Набоков в Америке. По дороге к «Лолите» - Роупер Роберт. Страница 63
И хоть эти заметки следуют – в силу обычая – за поэмой, я посоветовал бы читателю сначала ознакомиться с ними, а уж потом с их помощью изучать поэму, перечитывая их по мере перемещенья по тексту и, может быть, покончив с поэмой, проконсультироваться с ними третично, дабы иметь законченную картину62.
Вполне понятно, что комментатор надеется на то, что читатель предпочтет именно его часть. Вероятно, в попытке увеличить продажи книги вдвое (наподобие сообразительного копирайтера, придумавшего написать на бутылке шампуня “Смыть и повторить”) Кинбот признается:
В случаях вроде этого мне представляется разумным обойтись без хлопотного перелистывания взад-вперед, для чего следует либо разрезать книгу и скрепить вместе соответственные листы произведения, либо, что много проще, купить сразу два экземпляра настоящего труда, которые можно будет затем разложить бок о бок на удобном столе.
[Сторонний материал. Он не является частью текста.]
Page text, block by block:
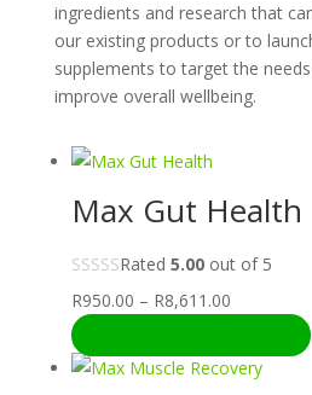
ingredients and research that
our existing products or to
supplements to target the
improve overall wellbeing.
Max Gut Health
Rated 5.00out of 5
R950.00 – R8,611.00Price
R950.00
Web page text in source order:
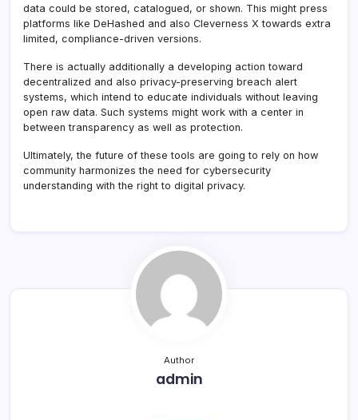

Ключевой текст книги, длинная поэма Шейда “Бледное пламя”, старомодна как в плане рифмы, так и метра. Бойд признает, что с поэтической точки зрения она “блистательна сама по себе”: “Немногое в английской поэзии может сравниться с «Бледным пламенем»”63. Он полагает, что поэма выросла из творчества Александра Поупа, хотя перекликается и с произведениями других авторов64, в том числе Мильтона, Гете, Вордсворта, Хаусмана и Йейтса. Джон Шейд, университетский поэт-затворник, – малоизвестный северо-восточный автор, или, как он сам говорит о себе в “Бледном пламени”, “…дважды // Я назван был, за Фростом, как всегда // (Один, но скользкий шаг)”65. Его поэма длиной в 999 строк написана классическим английским вольным неравносложным стихом (так называемым “доггерелем”), пусть и нестрогим, но от этого не менее нудным и монотонным. Героические дистихи XVIII века – рифмованные двустишия, написанные пятистопным ямбом, – кажется, кичатся собственным мастерством и аккуратностью:
Здесь рифма и метр словно управляют смыслом (качество, от которого Набоков старался отмежеваться при переводе “Евгения Онегина”), и все приносится в жертву буквальной точности. Ранее Шейд описывает странный случай из детства:
Этот фрагмент перекликается с эпизодом, в котором у героя “Пнина” прихватывает сердце и ему мерещится Мира Белочкина. Поэма, как “Прелюдия” Вордсворта68, “о росте моего ума”: история ментального кризиса, имеющего духовное измерение, в русле прочих произведений канона (“Исповеди” Августина, “Божественной комедии” Данте, “Из колыбели, вечно баюкавшей” Уитмена и отдельных частей его же “Песни о себе”). В “Бледном пламени” отразились многие убеждения Набокова. Как он признавался в 1960-е годы в интервью: “Я действительно приписал… некоторым моим более-менее заслуживающим доверия персонажам кое-какие из моих собственных взглядов. Вот, например, Джон Шейд… позаимствовал некоторые мои мнения”69.
Среди этих убеждений попадаются и старомодные капризы: “Ненавижу такие вещи, как джаз” и бои быков, “когда болваны в белых чулках издеваются над животными”. Как и его создателю, Шейду “мерзки”
В метафизике Шейда нет места богу: отголоски этого мы находим и в других книгах Набокова. Так, в “Пнине” герой не верит “во всевластного Бога. Он верил, довольно смутно, в демократию духов. Может быть, души умерших собираются в комитеты и, неустанно в них заседая, решают участь живых”71 – как сгинувшая в концлагере Мира, которая посылает белочек в мир живых, чтобы приободрить Пнина.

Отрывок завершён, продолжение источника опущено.